=== Work to be completed ===
Your copy should hold every record verbatim and none of the pictures.

=== Listed records ===
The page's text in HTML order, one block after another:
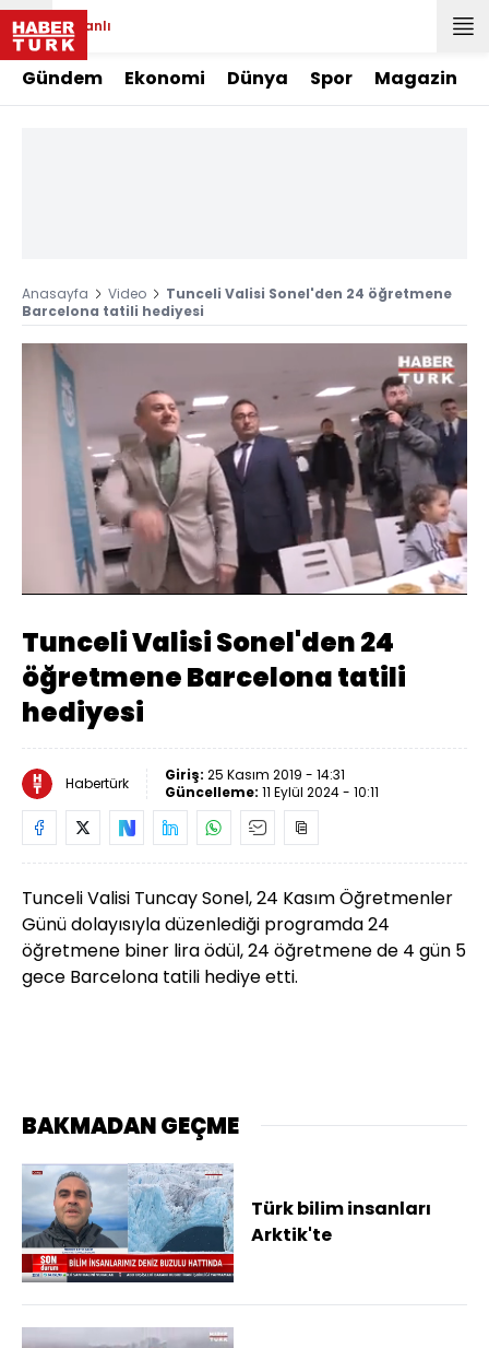
Canlı
Gündem Ekonomi Dünya Spor Magazin
Anasayfa Video
Tunceli Valisi Sonel'den 24 öğretmene
Barcelona tatili hediyesi
Sesi
Aç
Yüklendi:
26.17%
Oynatma
Hızı
Tunceli Valisi Sonel'den 24
öğretmene Barcelona tatili
hediyesi
Habertürk Giriş: 25 Kasım 2019 - 14:31
Güncelleme: 11 Eylül 2024 - 10:11
Tunceli Valisi Tuncay Sonel, 24 Kasım Öğretmenler
Günü dolayısıyla düzenlediği programda 24
öğretmene biner lira ödül, 24 öğretmene de 4 gün 5
gece Barcelona tatili hediye etti.
BAKMADAN GEÇME
Türk bilim insanları
Arktik'te
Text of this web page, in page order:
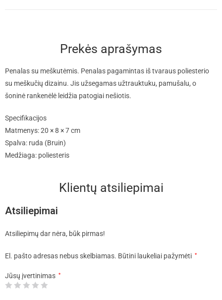
Prekės aprašymas
Penalas su meškutėmis. Penalas pagamintas iš tvaraus poliesterio
su meškučių dizainu. Jis užsegamas užtrauktuku, pamušalu, o
šoninė rankenėlė leidžia patogiai nešiotis.
Specifikacijos
Matmenys: 20 × 8 × 7 cm
Spalva: ruda (Bruin)
Medžiaga: poliesteris
Klientų atsiliepimai
Atsiliepimai
Atsiliepimų dar nėra, būk pirmas!
El. pašto adresas nebus skelbiamas. Būtini laukeliai pažymėti *
Jūsų įvertinimas *
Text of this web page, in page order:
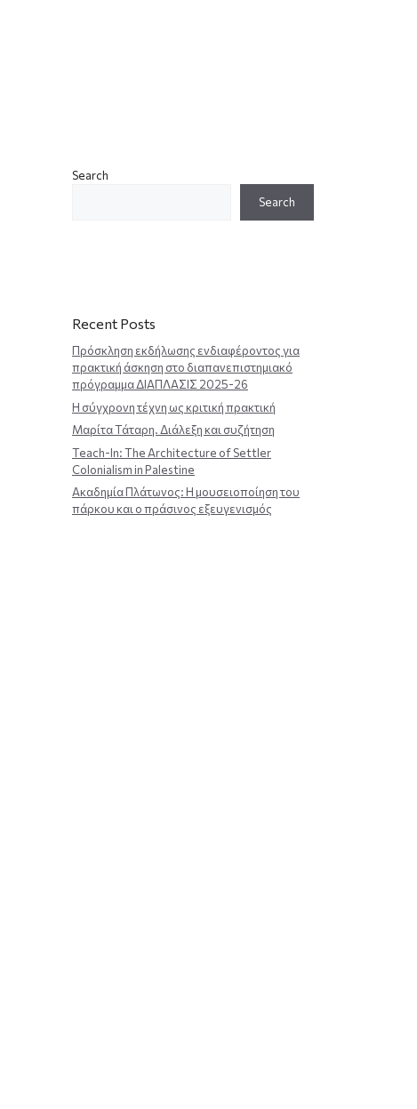
Search
Search
Recent Posts
Πρόσκληση εκδήλωσης ενδιαφέροντος για
πρακτική άσκηση στο διαπανεπιστημιακό
πρόγραμμα ΔΙΑΠΛΑΣΙΣ 2025-26
Η σύγχρονη τέχνη ως κριτική πρακτική
Μαρίτα Τάταρη. Διάλεξη και συζήτηση
Teach-In: The Architecture of Settler
Colonialism in Palestine
Ακαδημία Πλάτωνος: Η μουσειοποίηση του
πάρκου και ο πράσινος εξευγενισμός

=== Answer for this exercise ===
The page's text in HTML order, one block after another:
Canlı
Gündem Ekonomi Dünya Spor Magazin
Anasayfa Video
Tunceli Valisi Sonel'den 24 öğretmene
Barcelona tatili hediyesi
Sesi
Aç
Yüklendi:
26.17%
Oynatma
Hızı
Tunceli Valisi Sonel'den 24
öğretmene Barcelona tatili
hediyesi
Habertürk Giriş: 25 Kasım 2019 - 14:31
Güncelleme: 11 Eylül 2024 - 10:11
Tunceli Valisi Tuncay Sonel, 24 Kasım Öğretmenler
Günü dolayısıyla düzenlediği programda 24
öğretmene biner lira ödül, 24 öğretmene de 4 gün 5
gece Barcelona tatili hediye etti.
BAKMADAN GEÇME
Türk bilim insanları
Arktik'te
Text of this web page, in page order:
Prekės aprašymas
Penalas su meškutėmis. Penalas pagamintas iš tvaraus poliesterio
su meškučių dizainu. Jis užsegamas užtrauktuku, pamušalu, o
šoninė rankenėlė leidžia patogiai nešiotis.
Specifikacijos
Matmenys: 20 × 8 × 7 cm
Spalva: ruda (Bruin)
Medžiaga: poliesteris
Klientų atsiliepimai
Atsiliepimai
Atsiliepimų dar nėra, būk pirmas!
El. pašto adresas nebus skelbiamas. Būtini laukeliai pažymėti *
Jūsų įvertinimas *
Text of this web page, in page order:
Search
Search
Recent Posts
Πρόσκληση εκδήλωσης ενδιαφέροντος για
πρακτική άσκηση στο διαπανεπιστημιακό
πρόγραμμα ΔΙΑΠΛΑΣΙΣ 2025-26
Η σύγχρονη τέχνη ως κριτική πρακτική
Μαρίτα Τάταρη. Διάλεξη και συζήτηση
Teach-In: The Architecture of Settler
Colonialism in Palestine
Ακαδημία Πλάτωνος: Η μουσειοποίηση του
πάρκου και ο πράσινος εξευγενισμός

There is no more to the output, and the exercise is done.